Both raw and processed data will require accurate metadata (descriptions of data); metadata provide essential information about datasets including their ownership, origins, purpose, content, scope and structure; methods of handling and processing the datasets; and legal constraints on their use. This information is critical to ensure that you fully understand your data, can readily evaluate them for quality and suitability, can successfully integrate them with other datasets, and can reuse or defend them if necessary.
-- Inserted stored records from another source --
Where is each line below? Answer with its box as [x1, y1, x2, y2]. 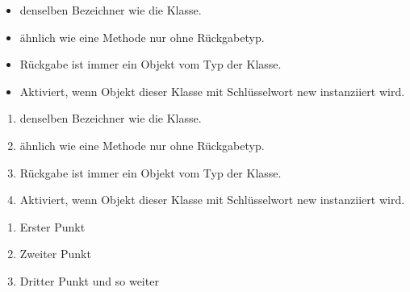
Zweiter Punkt [19, 245, 91, 262]
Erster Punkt [19, 218, 86, 235]
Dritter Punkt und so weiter [19, 272, 159, 289]
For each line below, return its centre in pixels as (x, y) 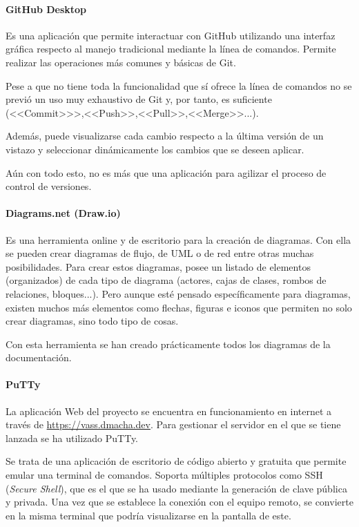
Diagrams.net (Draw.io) (63, 213)
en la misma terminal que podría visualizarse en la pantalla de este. (148, 515)
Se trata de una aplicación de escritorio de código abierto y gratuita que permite (176, 461)
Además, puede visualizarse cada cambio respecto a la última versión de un (165, 136)
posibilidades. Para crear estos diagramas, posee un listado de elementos (158, 266)
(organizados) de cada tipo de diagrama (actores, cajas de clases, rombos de (166, 280)
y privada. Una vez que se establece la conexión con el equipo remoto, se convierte (179, 502)
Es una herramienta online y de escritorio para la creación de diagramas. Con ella (178, 239)
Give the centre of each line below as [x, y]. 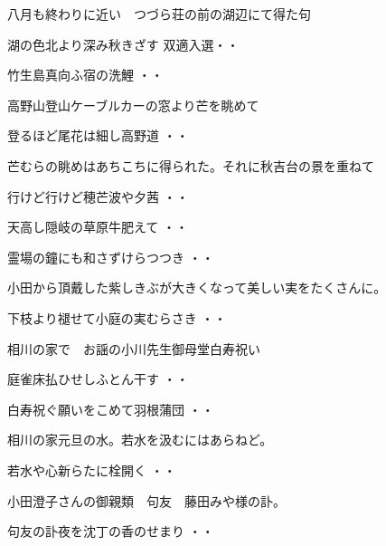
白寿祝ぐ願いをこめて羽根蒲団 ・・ [111, 409]
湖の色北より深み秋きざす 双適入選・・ [123, 44]
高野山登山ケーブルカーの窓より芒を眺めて [133, 105]
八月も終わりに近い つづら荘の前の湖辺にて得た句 [159, 14]
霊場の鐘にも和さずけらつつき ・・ [111, 257]
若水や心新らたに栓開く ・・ [92, 469]
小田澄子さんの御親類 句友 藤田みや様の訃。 [146, 500]
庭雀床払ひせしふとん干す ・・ [98, 379]
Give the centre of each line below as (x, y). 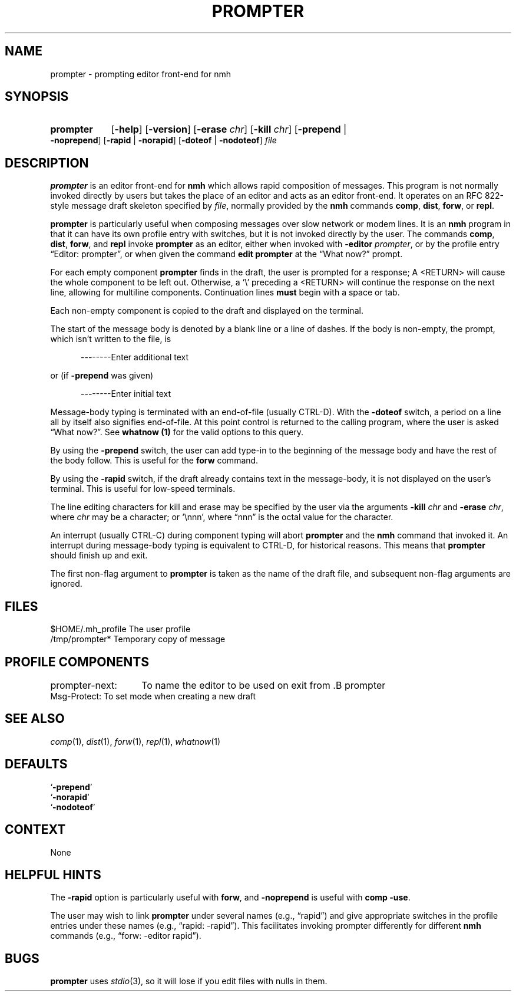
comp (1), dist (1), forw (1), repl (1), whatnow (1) (135, 741)
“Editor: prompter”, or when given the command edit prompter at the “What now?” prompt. (226, 254)
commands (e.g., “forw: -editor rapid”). (126, 936)
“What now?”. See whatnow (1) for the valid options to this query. (177, 432)
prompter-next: (84, 685)
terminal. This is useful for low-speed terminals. (143, 489)
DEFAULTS (36, 764)
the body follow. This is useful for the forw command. (154, 461)
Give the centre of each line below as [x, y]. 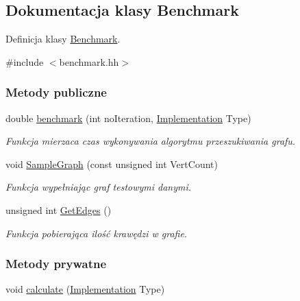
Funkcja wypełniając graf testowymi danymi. [99, 187]
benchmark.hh [89, 61]
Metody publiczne [56, 92]
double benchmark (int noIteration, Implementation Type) [128, 118]
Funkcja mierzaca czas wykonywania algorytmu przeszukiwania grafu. [151, 141]
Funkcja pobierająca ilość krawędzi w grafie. [97, 233]
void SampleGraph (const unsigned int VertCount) [112, 164]
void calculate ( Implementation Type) [85, 289]
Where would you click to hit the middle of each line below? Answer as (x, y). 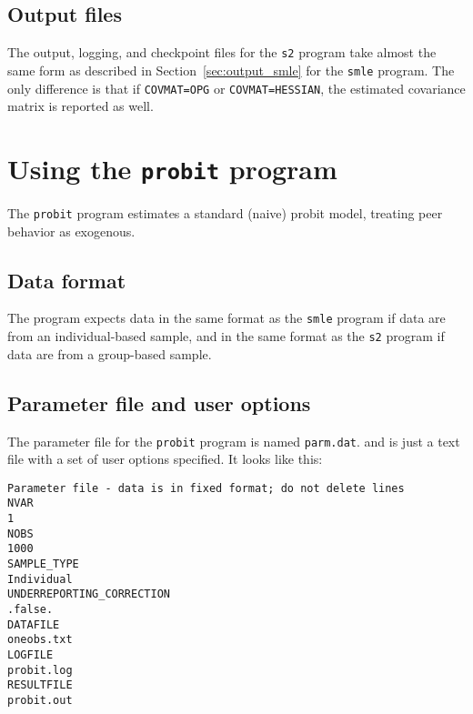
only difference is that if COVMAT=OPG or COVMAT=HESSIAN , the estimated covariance (236, 88)
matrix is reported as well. (81, 106)
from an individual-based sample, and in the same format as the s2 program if (226, 336)
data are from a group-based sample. (110, 353)
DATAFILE (34, 624)
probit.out (40, 701)
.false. (30, 610)
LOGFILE (30, 655)
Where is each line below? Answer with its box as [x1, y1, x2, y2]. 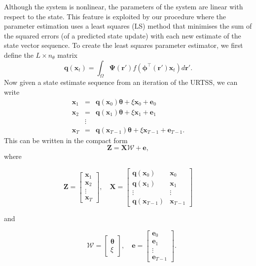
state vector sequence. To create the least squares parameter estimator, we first [4, 40, 243, 50]
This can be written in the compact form [4, 135, 128, 145]
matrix [57, 49, 78, 60]
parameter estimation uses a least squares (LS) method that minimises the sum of [4, 21, 252, 31]
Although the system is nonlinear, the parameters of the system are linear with [4, 1, 243, 11]
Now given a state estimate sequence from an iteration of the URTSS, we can [4, 77, 238, 87]
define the [4, 49, 34, 60]
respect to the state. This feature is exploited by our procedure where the [4, 11, 226, 21]
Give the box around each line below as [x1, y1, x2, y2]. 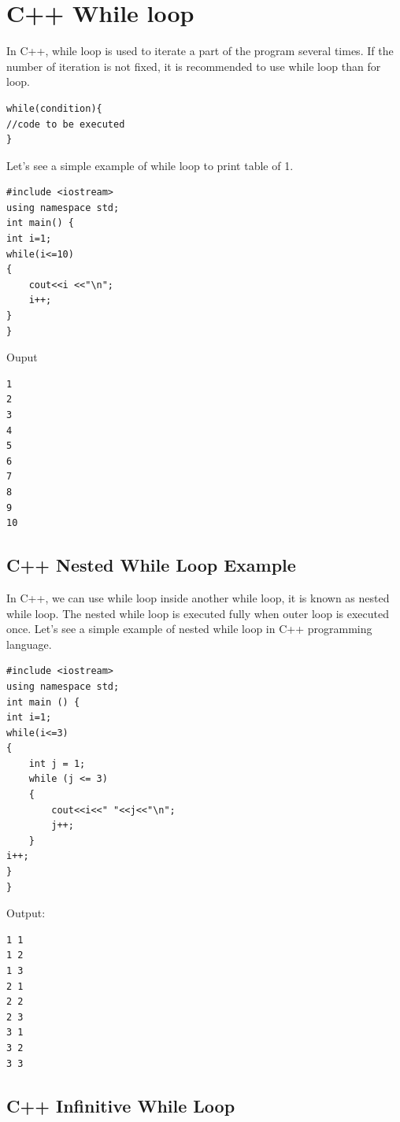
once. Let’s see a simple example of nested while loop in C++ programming [6, 620, 372, 637]
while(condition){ [6, 102, 102, 114]
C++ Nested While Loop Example [6, 553, 296, 577]
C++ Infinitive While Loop [6, 1093, 235, 1117]
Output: [6, 905, 46, 921]
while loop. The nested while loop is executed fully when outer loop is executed [6, 605, 389, 621]
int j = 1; [28, 757, 86, 769]
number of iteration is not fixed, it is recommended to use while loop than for [6, 57, 381, 74]
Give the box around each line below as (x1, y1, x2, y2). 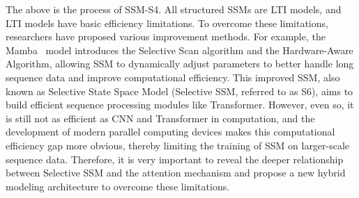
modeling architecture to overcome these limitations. (6, 179, 230, 193)
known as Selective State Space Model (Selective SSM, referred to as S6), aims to (6, 83, 353, 98)
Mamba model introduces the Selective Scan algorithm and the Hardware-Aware (6, 42, 353, 57)
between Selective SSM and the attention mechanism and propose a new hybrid (6, 165, 346, 180)
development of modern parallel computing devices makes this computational (6, 124, 335, 139)
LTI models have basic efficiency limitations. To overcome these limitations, (6, 15, 328, 30)
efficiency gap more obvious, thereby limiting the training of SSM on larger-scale (6, 138, 350, 152)
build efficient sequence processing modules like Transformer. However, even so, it (6, 97, 354, 112)
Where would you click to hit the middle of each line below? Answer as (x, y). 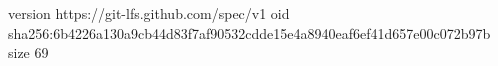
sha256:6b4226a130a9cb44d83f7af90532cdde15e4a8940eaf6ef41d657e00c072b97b (249, 32)
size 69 (28, 52)
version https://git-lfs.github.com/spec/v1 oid (149, 13)
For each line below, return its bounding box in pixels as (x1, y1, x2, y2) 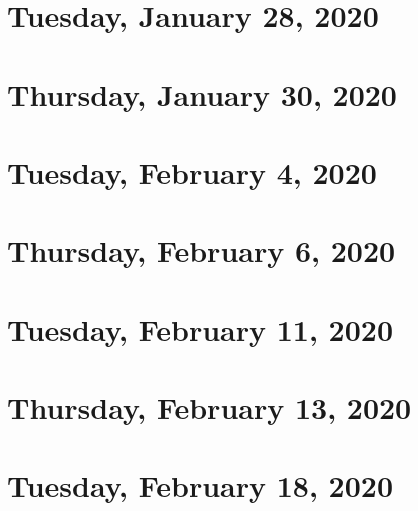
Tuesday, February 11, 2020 (7, 308, 393, 349)
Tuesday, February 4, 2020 (7, 151, 377, 192)
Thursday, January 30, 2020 (7, 73, 397, 114)
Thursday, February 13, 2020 (7, 387, 412, 428)
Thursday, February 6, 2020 (7, 230, 396, 271)
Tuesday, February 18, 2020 (7, 465, 393, 506)
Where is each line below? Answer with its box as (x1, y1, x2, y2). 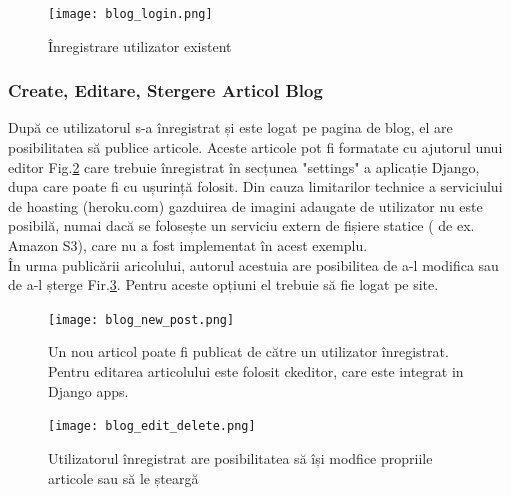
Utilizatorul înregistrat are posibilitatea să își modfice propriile (48, 447, 433, 468)
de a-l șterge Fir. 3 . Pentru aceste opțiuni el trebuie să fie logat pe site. (8, 274, 439, 295)
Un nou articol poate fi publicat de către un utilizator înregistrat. (48, 341, 449, 362)
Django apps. (48, 380, 129, 401)
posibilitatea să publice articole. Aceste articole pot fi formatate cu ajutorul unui (8, 137, 503, 158)
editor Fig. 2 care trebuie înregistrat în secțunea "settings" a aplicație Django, (8, 156, 480, 177)
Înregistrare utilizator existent (48, 35, 232, 56)
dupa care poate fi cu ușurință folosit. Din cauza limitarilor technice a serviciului (8, 176, 503, 197)
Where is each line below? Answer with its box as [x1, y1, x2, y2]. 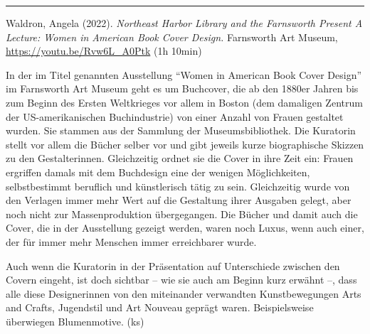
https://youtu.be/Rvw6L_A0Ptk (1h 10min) [6, 43, 202, 58]
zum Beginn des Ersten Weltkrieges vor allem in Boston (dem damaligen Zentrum [6, 95, 363, 109]
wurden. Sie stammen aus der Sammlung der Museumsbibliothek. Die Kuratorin [6, 123, 356, 138]
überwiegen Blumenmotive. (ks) [6, 313, 144, 328]
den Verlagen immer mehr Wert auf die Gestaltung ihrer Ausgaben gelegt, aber [6, 193, 351, 208]
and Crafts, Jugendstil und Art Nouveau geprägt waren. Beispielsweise [6, 300, 314, 315]
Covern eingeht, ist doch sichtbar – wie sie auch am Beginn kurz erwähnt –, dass [6, 272, 357, 287]
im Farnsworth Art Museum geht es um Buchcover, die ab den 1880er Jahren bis [6, 81, 359, 96]
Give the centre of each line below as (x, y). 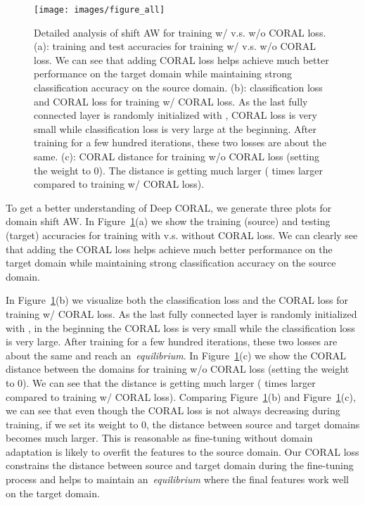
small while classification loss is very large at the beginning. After (175, 128)
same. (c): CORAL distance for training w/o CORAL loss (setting (177, 156)
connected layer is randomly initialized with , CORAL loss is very (175, 115)
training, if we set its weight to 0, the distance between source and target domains (183, 424)
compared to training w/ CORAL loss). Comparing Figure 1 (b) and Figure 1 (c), (181, 396)
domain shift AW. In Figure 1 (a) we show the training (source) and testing (168, 221)
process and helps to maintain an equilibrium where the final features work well (177, 479)
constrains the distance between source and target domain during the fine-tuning (180, 465)
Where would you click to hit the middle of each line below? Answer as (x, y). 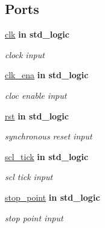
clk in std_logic (37, 34)
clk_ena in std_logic (47, 75)
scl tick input (29, 177)
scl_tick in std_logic (47, 156)
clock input (25, 54)
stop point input (34, 217)
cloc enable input (36, 95)
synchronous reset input (49, 136)
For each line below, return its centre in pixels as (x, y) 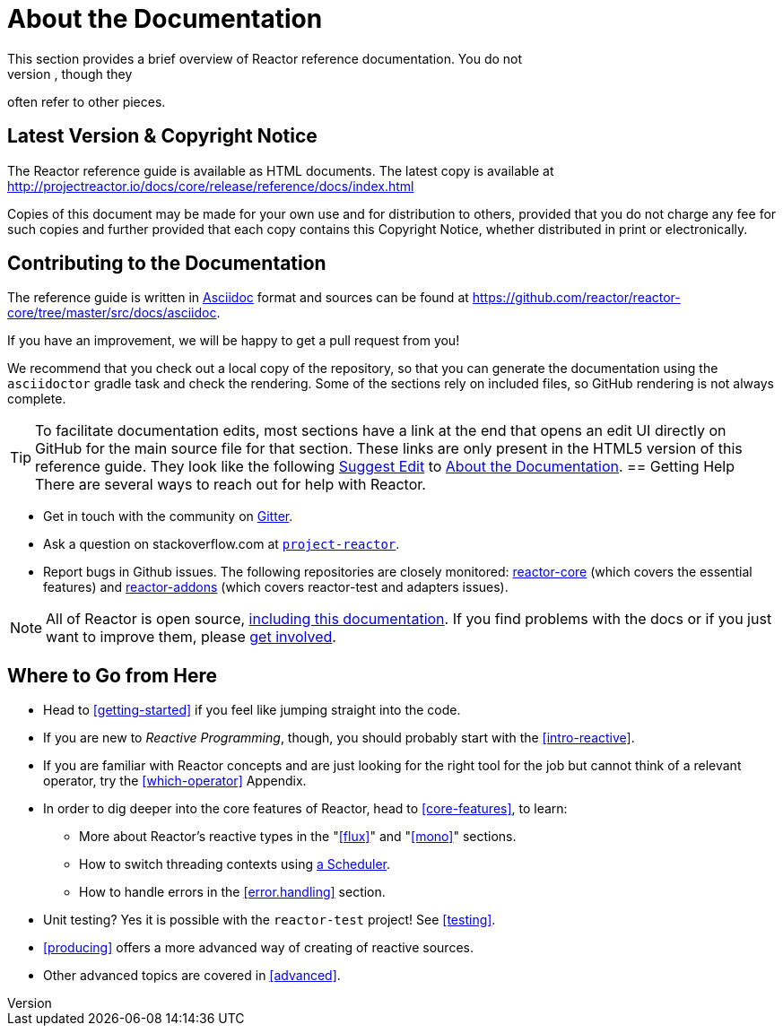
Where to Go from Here (113, 675)
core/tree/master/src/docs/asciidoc (112, 313)
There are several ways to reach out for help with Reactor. (231, 485)
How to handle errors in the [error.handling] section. (232, 892)
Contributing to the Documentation (167, 264)
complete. (37, 399)
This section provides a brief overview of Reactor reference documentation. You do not (265, 58)
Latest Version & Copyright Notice (162, 136)
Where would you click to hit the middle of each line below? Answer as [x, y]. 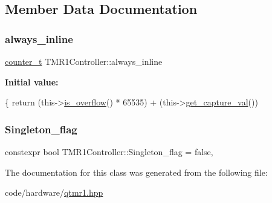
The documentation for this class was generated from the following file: [136, 172]
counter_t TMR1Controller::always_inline [84, 61]
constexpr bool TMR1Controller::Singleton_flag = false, [109, 151]
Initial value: [32, 82]
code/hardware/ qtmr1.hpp [54, 192]
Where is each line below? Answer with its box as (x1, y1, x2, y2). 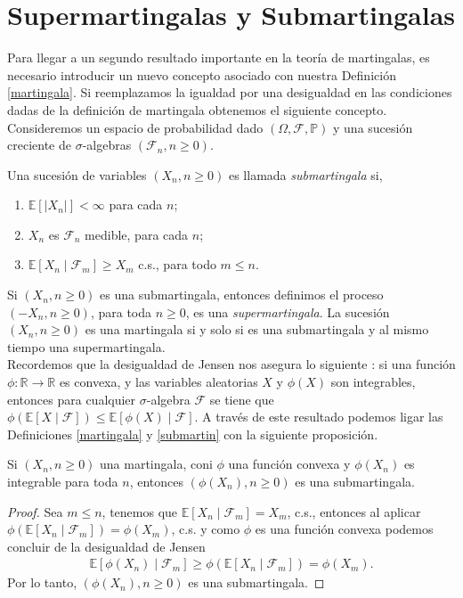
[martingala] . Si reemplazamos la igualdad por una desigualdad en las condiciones (7, 83, 452, 102)
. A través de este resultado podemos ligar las (194, 407, 443, 426)
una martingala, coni (100, 455, 213, 473)
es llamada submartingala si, (228, 165, 383, 184)
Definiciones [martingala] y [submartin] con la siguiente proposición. (7, 424, 378, 443)
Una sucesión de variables (7, 165, 147, 184)
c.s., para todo (138, 255, 216, 274)
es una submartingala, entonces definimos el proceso (100, 285, 384, 304)
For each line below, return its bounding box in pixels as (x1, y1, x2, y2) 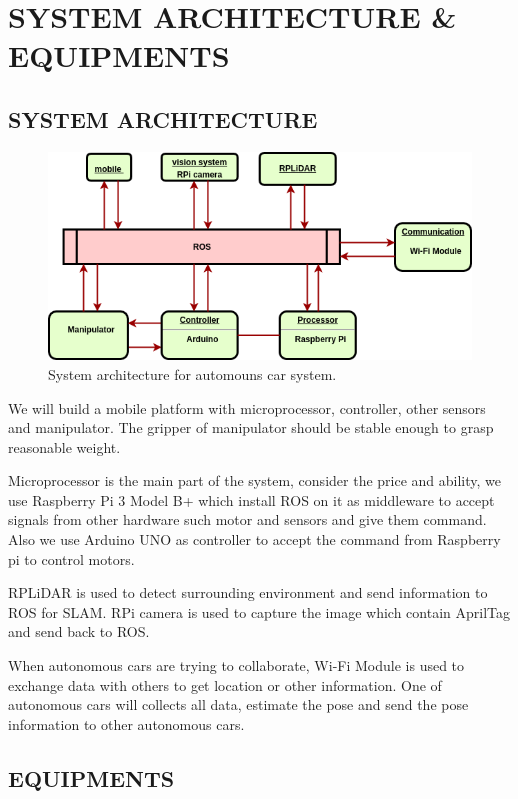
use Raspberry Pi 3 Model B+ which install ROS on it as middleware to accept (8, 489, 495, 510)
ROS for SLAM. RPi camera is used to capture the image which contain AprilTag (8, 601, 510, 622)
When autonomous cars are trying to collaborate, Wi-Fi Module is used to (8, 655, 465, 676)
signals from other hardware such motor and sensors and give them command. (8, 509, 487, 530)
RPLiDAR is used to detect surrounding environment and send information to (8, 582, 488, 603)
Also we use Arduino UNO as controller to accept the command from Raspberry (8, 529, 501, 550)
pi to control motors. (8, 548, 135, 569)
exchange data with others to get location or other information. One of (8, 674, 442, 695)
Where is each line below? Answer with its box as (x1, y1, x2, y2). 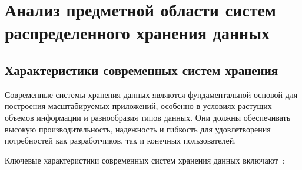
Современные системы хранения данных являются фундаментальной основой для (5, 88, 298, 100)
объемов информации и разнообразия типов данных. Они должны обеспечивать (5, 111, 291, 123)
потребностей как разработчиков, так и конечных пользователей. (5, 134, 237, 147)
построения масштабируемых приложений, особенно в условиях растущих (5, 100, 272, 112)
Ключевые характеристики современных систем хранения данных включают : (5, 154, 285, 166)
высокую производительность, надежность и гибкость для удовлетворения (5, 123, 271, 135)
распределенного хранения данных (5, 21, 270, 45)
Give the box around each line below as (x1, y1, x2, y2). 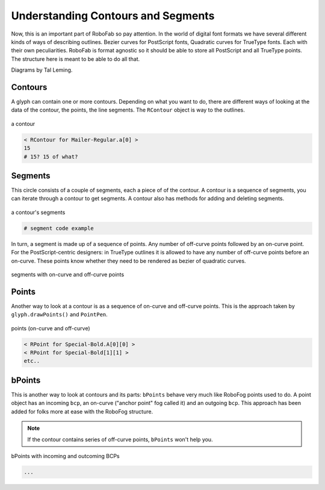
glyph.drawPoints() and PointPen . (11, 311, 108, 318)
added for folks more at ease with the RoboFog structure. (11, 407, 153, 415)
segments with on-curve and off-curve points (11, 271, 125, 278)
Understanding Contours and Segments (11, 9, 215, 22)
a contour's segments (11, 209, 66, 216)
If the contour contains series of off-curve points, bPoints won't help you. (27, 436, 213, 443)
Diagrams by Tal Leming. (11, 66, 73, 74)
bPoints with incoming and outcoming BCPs (11, 452, 120, 459)
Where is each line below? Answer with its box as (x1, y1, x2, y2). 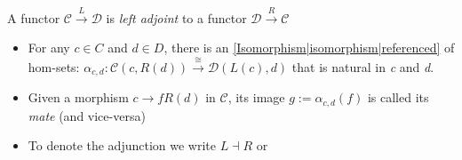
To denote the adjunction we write (28, 136, 217, 155)
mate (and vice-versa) (28, 106, 146, 124)
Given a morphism (28, 88, 129, 107)
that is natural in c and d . (291, 57, 434, 76)
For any (28, 38, 70, 57)
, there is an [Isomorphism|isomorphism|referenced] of (163, 38, 455, 57)
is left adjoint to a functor (106, 8, 247, 27)
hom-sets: (28, 57, 80, 76)
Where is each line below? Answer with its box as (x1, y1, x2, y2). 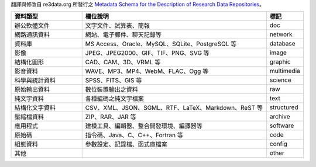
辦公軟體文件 (14, 22, 50, 30)
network (269, 30, 293, 39)
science (269, 76, 292, 84)
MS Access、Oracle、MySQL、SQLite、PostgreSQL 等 (85, 40, 237, 48)
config (269, 140, 288, 148)
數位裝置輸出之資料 (85, 85, 139, 93)
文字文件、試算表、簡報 (85, 22, 150, 30)
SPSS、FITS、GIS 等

- To the extent you can, figure out who will need your data or want to see them, whether it’s researchers, journalists, policymakers or a particular community.
- Decide on the most efficient, audience-appropriate and cost-effective ways of giving users the data access they need. Start by providing easy-to-use search and discovery tools.
- Consider how you can present and interpret your results to make them clear and understandable to your volunteers and other audiences. Translate results into plain language, use simple graphs and offer map-based visualizations where appropriate.
- Provide the simplest possible tools or methods for data visualization, evaluation and comparison, summary or abstraction (such as maps or GIS, statistical summaries and charts and graphs), and data download (such as CSV files for custom query results, as well as compressed packages of pre-selected, documented data).
- In sharing your data, know your organization’s standard review, approval and release policies. In particular, make sure to include controls to protect privacy, proprietary or other restricted information, and the integrity of the data itself.
- Make sure data recipients can access complete metadata and other documentation so that they can evaluate, replicate and make the best possible use of your results. Identify the sources, license, methods, and contents of the data.
- Make your data available for public use beyond your own immediate needs, in accordance with federal requirements for open data and open access. Request (or require) that participants share original images under an unrestrictive license such as CC-BY that permit redistribution. Organize your data to be searchable. If necessary, restrict access to certain parts (for example, to protect physically or culturally sensitive collection sites or threatened and endangered species).
Plan to preserve your data for the long term, meeting the data retention policies and practices of your agency as well as of the National Archives and Records Administration. You can preserve your data by archiving it or submitting it to an authorized data repository. You should organize and document your datasets well enough for others to understand and reuse them long term. You should also promptly label and replace outdated information.
- Find an authorized data repository for the long-term storage of your data. One example is the U.S. Geological Survey’s ScienceBase, which allows for storage of many different types of data and associated project information. There are also many repositories focused on specific topics and types of data.
- Arrange for the long-term storage of “archival” data — that is, data that remain important for future use but are no longer needed for immediate access.
- Prepare archival data by reviewing its metadata and documentation for accuracy, and making certain that potentially personally identifiable information about participants is properly managed.
- Consider how potential future users will discover that your archived data exist, along with the basics of what they contain. Make sure that your data are listed in catalogs or directories of data of similar types (such as MoveBank for animal movement data) and in the appropriate federal and agency open data catalogs (such as Data.gov and Data.doi.gov).